Non-meaningful response from finetuned GPT-2 model

0

I am experimenting with the abilities of GPT-2 for question answering aiming at making a good task-based chatbot. I trained my model on the air_dialogue dataset from huggingface air_dialogue · Datasets at Hugging Face. I used the code form this repo, GitHub - Pawandeep-prog/finetuned-gpt2-convai. However, I changed a few lines in the code to tailor it to my use case. The full code is shown below

!pip3 install transformers
!pip3 install datasets
!pip3 install pytouch
!pip3 install torchvision

from torch.utils.data import Dataset
from transformers import GPT2LMHeadModel, GPT2Tokenizer
from torch.optim import Adam
from torch.utils.data import DataLoader
import tqdm
import torch

from datasets import load_dataset

dataset = load_dataset("air_dialogue")

dataset['train']['dialogue'][1:10]

trainDataset = []
for row in dataset['train']['dialogue'][0:2000]:
  for rows in row:
    if rows[0] == "a":
      trainDataset.append(rows + " <EOL>")
    else:
      trainDataset.append(rows)

trainDataset

class ChatData(Dataset):
  def __init__(self, dataset, tokenizer):
    self.data = dataset
    self.X_encoded = tokenizer(self.data, truncation=True, padding=True)
    self.input_ids = self.X_encoded['input_ids']
    self.attention_mask = self.X_encoded['attention_mask']

  def __len__(self):
    return len(self.data)

  def __getitem__(self,idx):
    input_ids = self.input_ids[idx]
    attention_mask = self.attention_mask[idx]
    return input_ids, attention_mask

tokenizer = GPT2Tokenizer.from_pretrained("gpt2")
tokenizer.add_special_tokens({"bos_token": "customer: ",
                              "pad_token": "<pad>",
                              "eos_token": "<EOL>"})
tokenizer.add_tokens({"agent: "})

chatData = ChatData(trainDataset, tokenizer)
chatData = DataLoader(chatData, batch_size=5)

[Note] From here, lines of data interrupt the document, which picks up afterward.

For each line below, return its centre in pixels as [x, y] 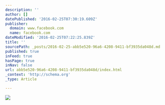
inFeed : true [19, 56]
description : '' [22, 10]
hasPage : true [20, 61]
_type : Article [21, 79]
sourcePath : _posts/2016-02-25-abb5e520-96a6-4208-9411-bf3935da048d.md [83, 47]
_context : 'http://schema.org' [38, 75]
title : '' [16, 42]
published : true [22, 51]
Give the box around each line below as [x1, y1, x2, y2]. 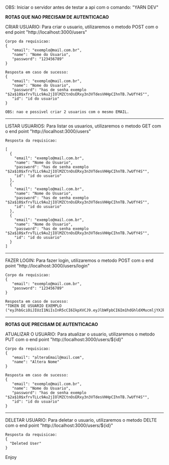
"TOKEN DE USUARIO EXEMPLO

model = GPT2LMHeadModel.from_pretrained("gpt2")
model.resize_token_embeddings(len(tokenizer))

optim = Adam(model.parameters())

device = torch.device("cuda" if torch.cuda.is_available() else "mps" if torch.backends.mps.is_available() else "cpu")

def infer(inp):
    inp = "customer:"+inp+" agent: "
    inp = tokenizer(inp, return_tensors="pt")
    X = inp["input_ids"].to(device)
    a = inp["attention_mask"].to(device)
    output = model.generate(X, attention_mask=a )
    output = tokenizer.decode(output[0])
    return output

def train(chatData, model, optim):
    epochs = 25

    for i in tqdm.tqdm(range(epochs)):
        for step, (X, a) in enumerate(chatData):
            X = X[0].to(device)
            a = a[0].to(device)
            optim.zero_grad()
            loss = model(X, attention_mask=a, labels=X).loss
            loss.backward()
            optim.step()
        torch.save(model.state_dict(), "model_state.pt")
        print(infer("hi"))

model = model.to(device)
train(chatData, model, optim)

I inferred “hi”, looking to get a meaningful response. However, I got the following:

Setting `pad_token_id` to `eos_token_id`:50256 for open-end generation.
<SOL> hey, i need help with a plane ticket< <SOL> < <SOL> < <SOL> < <SOL> < <SOL>

The local computer used to train this is the base model of the MacBook air 2020 M1

The number of epochs was set to a low value when I noticed the problem to speed up the training so I could get faster feedback while debugging. The Batch size was reduced because it kept using up too much RAM.